They are much more similar to fortified, elevated messengers than actual ambassadors, and as such are more likely to be switched out if they're not achieving results. And, as with all of them, expect a large amount of servants or slaves to look after them.

*TL;DR version:* foreign diplomats are there either to strengthen alliances between nations and report back any relevant information to their monarchs if they're in permanent residence, or are there to try to avert war or beg for favours if the nations are not quite so friendly with each other. The latter leave and return home after the resolution of their assignment, assuming they survive or are not imprisoned.

I don't have any references, unfortunately, but hopefully this helps out somewhat.


----------



## skip.knox (Nov 25, 2014)

The classic work on the topic, for Europe anyway, is Donald Queller's "The Office of the Ambassador in the Middle Ages". Which turned out to be more interesting than it sounds. The other is Garrett Mattingly's "Renaissance Diplomacy".

But before the actual office, with the mutuality and privileges that attend to the modern office, there were representatives of various kinds. Queller covers these, but they include things like a legate. The chief distinction is that these fellows were sent to a specific court for a specific purpose, for example to negotiate a marriage or a treaty. Once the job was done, the fellow went home again. 

So, if your plot calls for some sort of thing like a treaty, then there's your reason for your diplomat (so named, btw, because he carried with him a letter, a diploma, that stated precisely what he was authorized to negotiate).

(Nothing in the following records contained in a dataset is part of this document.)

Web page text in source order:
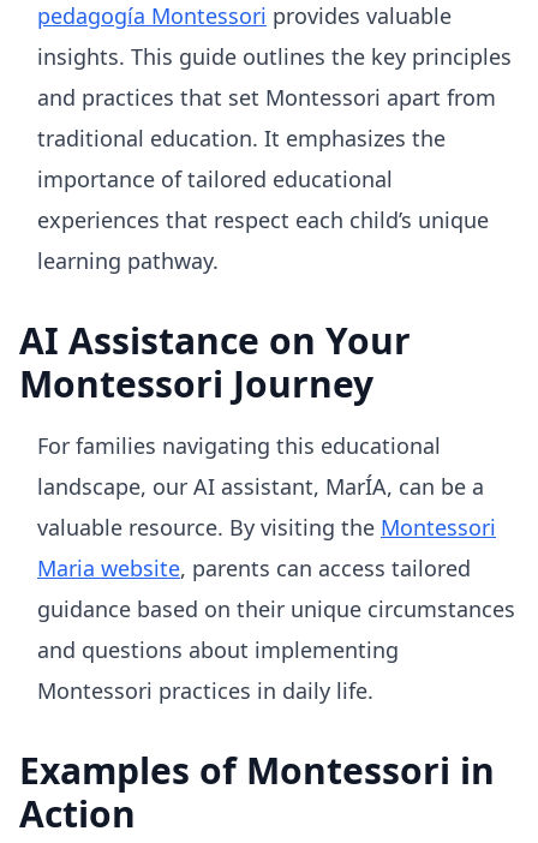
pedagogía Montessori provides valuable
insights. This guide outlines the key principles
and practices that set Montessori apart from
traditional education. It emphasizes the
importance of tailored educational
experiences that respect each child’s unique
learning pathway.
AI Assistance on Your
Montessori Journey
For families navigating this educational
landscape, our AI assistant, MarÍA, can be a
valuable resource. By visiting the Montessori
Maria website, parents can access tailored
guidance based on their unique circumstances
and questions about implementing
Montessori practices in daily life.
Examples of Montessori in
Action

One of the pioneers in this field was Venice. Their diplomats not only wrote letters (in code, no less) back home, when they finished their job and returned to the city, they had to give a formal report before the Senate. It was regarded as an opportunity for a fellow to show off his rhetorical skills.

Don't know if any of that helps, but there it is. Also, not because it's relevant but because it's just sort of cool, I studied under Vince Ilardi, who was an authority on Milanese diplomacy in the Renaissance. He had file drawers full of (copies of) diplomatic documents. There's nothing quite like trying to read a 16th century document written by hand, in the Lombard dialect, and in code! I didn't so much read as ogled.


----------